ParallelCluster v3.9.0 and higher were shipped with Slurm version 23.11.x. With this version of Slurm, we have identified an issue where the IP addresses of new nodes are not communicated properly to other nodes, causing the node to be marked as unhealthy which is then terminated and replaced by ParallelCluster. While the replacement of unhealthy nodes works as expected, in this case a wrong IP address is assigned every time a new node starts up, resulting in an endless bootup-terminating loop that may affect running jobs.

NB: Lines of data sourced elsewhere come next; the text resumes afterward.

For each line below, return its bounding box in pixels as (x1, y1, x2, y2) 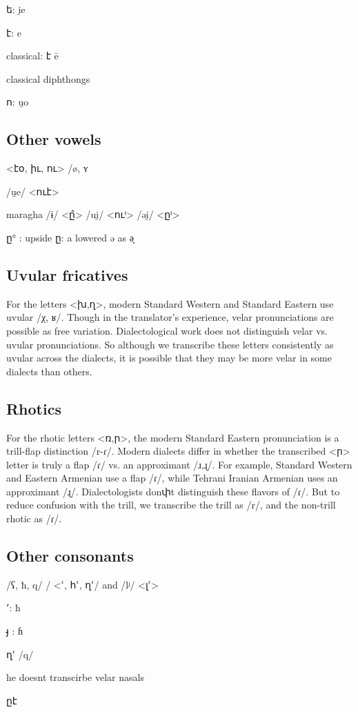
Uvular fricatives (6, 264, 128, 285)
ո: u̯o (6, 95, 29, 109)
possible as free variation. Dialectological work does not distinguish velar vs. (6, 323, 328, 337)
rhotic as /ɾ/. (6, 511, 62, 526)
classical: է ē (6, 48, 59, 63)
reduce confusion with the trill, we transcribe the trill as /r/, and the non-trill (6, 497, 336, 512)
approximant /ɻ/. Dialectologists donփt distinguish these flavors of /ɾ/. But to (6, 484, 340, 498)
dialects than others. (6, 364, 92, 378)
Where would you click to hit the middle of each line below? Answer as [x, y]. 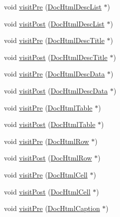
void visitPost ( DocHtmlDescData [56, 90]
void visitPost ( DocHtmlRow [48, 158]
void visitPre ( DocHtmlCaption [52, 208]
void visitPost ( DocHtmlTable [50, 124]
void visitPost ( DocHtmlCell [47, 191]
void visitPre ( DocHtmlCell [46, 174]
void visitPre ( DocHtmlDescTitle [54, 40]
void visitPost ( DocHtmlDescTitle [56, 57]

We fixed this issue after consulting SchedMD by removing the  cloud_dns configuration from SlurmctldParameters in the Slurm configuration ParallelCluster applies. To mitigate or avoid the issue, we recommend using ParallelCluster v3.9.3 or version 3.10.0 to recreate your cluster.  For more information on how to recreate your cluster please refer the ParallelCluster documentation page [1].

Alternately, you can update the Slurm version on existing clusters to version 23.11.8 to mitigate or avoid this issue. Refer to this ParallelCluster GitHub wiki [2] for directions on upgrading the Slurm version on existing clusters."